RICHMOND -- Richmond Mayor L. Douglas Wilder says Sen. Barack Obama's strategy of relying less on the black leaders of the civil rights era and more on a message of unity gives him the best chance of becoming the first Democrat in 44 years to win the state's electoral votes in a presidential election.

"The civil rights movement was over 50-something years ago," Mr. Wilder, a Democrat and the country's first elected black governor, told The Washington Times. "Many people know nothing of it other than a recitation [during Black History] month. People are tired of that. They want to see more relatively.

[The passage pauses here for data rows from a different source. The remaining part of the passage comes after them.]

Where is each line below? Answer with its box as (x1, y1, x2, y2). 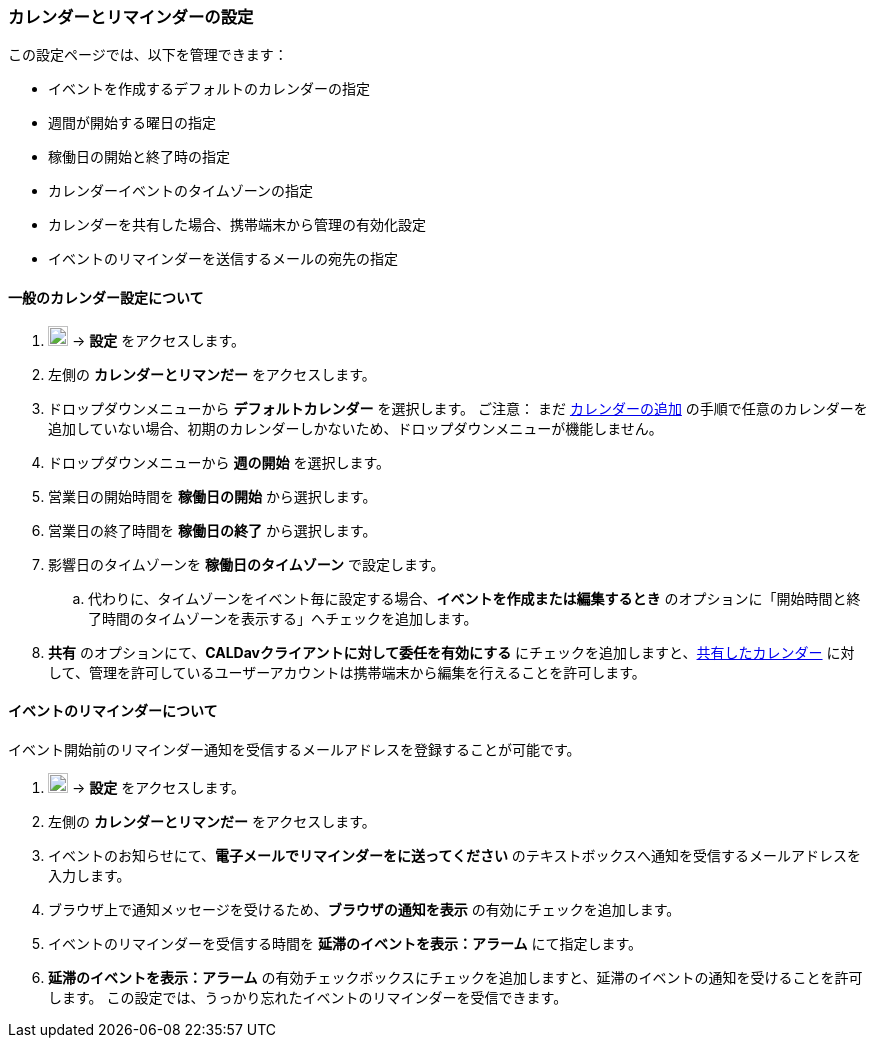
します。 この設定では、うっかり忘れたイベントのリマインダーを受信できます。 (48, 988, 568, 1006)
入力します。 (48, 866, 131, 884)
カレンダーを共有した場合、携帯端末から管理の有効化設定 (48, 216, 426, 234)
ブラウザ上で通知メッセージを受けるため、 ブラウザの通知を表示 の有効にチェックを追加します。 (48, 900, 681, 918)
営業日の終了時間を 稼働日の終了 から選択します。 (48, 521, 377, 539)
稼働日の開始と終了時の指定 (48, 148, 230, 166)
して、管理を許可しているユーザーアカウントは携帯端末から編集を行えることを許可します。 (48, 663, 646, 681)
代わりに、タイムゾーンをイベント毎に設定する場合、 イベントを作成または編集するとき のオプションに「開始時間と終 (88, 589, 861, 607)

"The worst mistake one can make, in my judgment, is to try to tailor a message to a group and to say: 'I am the person for your group.' He should be the person for the American people," he said.

As a result, Mr. Obama, an Illinois Democrat who is black, has "received an audience the likes of which have never been seen by any African-American seeking an elective office in this country, period," Mr. Wilder said. "Even at [former Secretary of State] Colin Powell's height, he did not get these kinds of crowds, and Colin was not chopped liver."

The mayor's comments come less than a week after Mr. Obama addressed nearly 4,000 people at the annual Jefferson-Jackson dinner in Richmond and received Virginia Gov. Timothy M. Kaine's early endorsement.

The endorsement was the first by any governor outside of a candidate's home state. It also takes on additional significance in a state that has not voted for a Democrat in a presidential election since Lyndon B. Johnson in 1964, but where voters had elected Democrats in the past two gubernatorial races and last year's U.S. Senate race.

After his speech in Richmond on Saturday, Mr. Obama was thronged by supporters, who toppled a metal railing and knocked plates of half-eaten food off tables to get a peak of the senator before he slipped out a back door.

"It is a new day," Delegate Dwight Clinton Jones, a black Richmond Democrat, said after he watched Mr. Obama court voters and political leaders in Virginia on Saturday. "I believe that America is ready for things that in past times they may not have considered."

Although most black political leaders have been careful about what they say about Mr. Obama, there is evidence that civil rights leaders are concerned that Mr. Obama is not overly interested in appeasing them.

For example, earlier this month, Mr. Obama opted to announce his bid for the Democratic presidential nomination in front of nearly 15,000 people, most of whom were white, at the Old State Capitol in Springfield, Ill. -- the same day thousands of black leaders gathered at Hampton University in Virginia for the State of the Black Union, an annual traveling town hall.